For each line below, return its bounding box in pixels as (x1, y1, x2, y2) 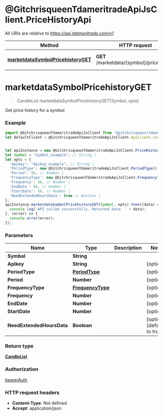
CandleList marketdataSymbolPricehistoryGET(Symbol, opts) (16, 98, 139, 104)
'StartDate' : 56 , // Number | (9, 189, 70, 194)
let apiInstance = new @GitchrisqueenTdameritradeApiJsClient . (5, 148, 136, 153)
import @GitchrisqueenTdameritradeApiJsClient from (5, 130, 112, 135)
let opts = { (5, 157, 32, 162)
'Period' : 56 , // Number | (9, 171, 64, 176)
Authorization (5, 366, 39, 373)
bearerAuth (5, 377, 28, 383)

----------------

* **Task goal**
Quote every record above exactly, omitting any pictures they contain.

* **Solution for this task**
For each line below, return its bounding box in pixels as (x1, y1, x2, y2) 
CandleList marketdataSymbolPricehistoryGET(Symbol, opts) (16, 98, 139, 104)
'StartDate' : 56 , // Number | (9, 189, 70, 194)
let apiInstance = new @GitchrisqueenTdameritradeApiJsClient . (5, 148, 136, 153)
import @GitchrisqueenTdameritradeApiJsClient from (5, 130, 112, 135)
let opts = { (5, 157, 32, 162)
'Period' : 56 , // Number | (9, 171, 64, 176)
Authorization (5, 366, 39, 373)
bearerAuth (5, 377, 28, 383)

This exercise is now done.